MATERIAL FOR THIS EXERCISE Block Start

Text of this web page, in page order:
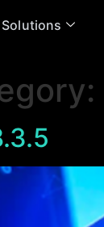
Solutions
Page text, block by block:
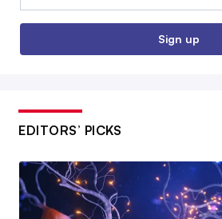
Sign up
EDITORS’ PICKS
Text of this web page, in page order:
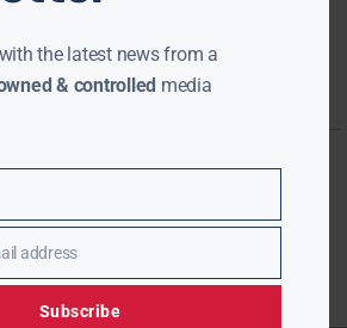
the latest news from a
& controlled media
address
Subscribe
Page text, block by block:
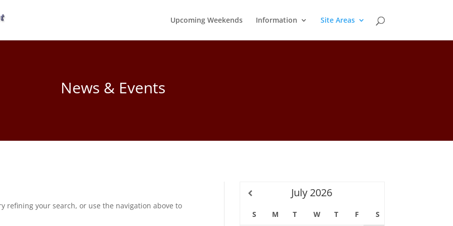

MATERIAL FOR THIS EXERCISE Block End

### WHAT NEEDS TO BE DONE:
If an entry above holds a picture, leave that picture out and print the rest exactly.

### WRITTEN SOLUTION:
Text of this web page, in page order:
Solutions
Page text, block by block:
Sign up
EDITORS’ PICKS
Text of this web page, in page order:
the latest news from a
& controlled media
address
Subscribe
Page text, block by block:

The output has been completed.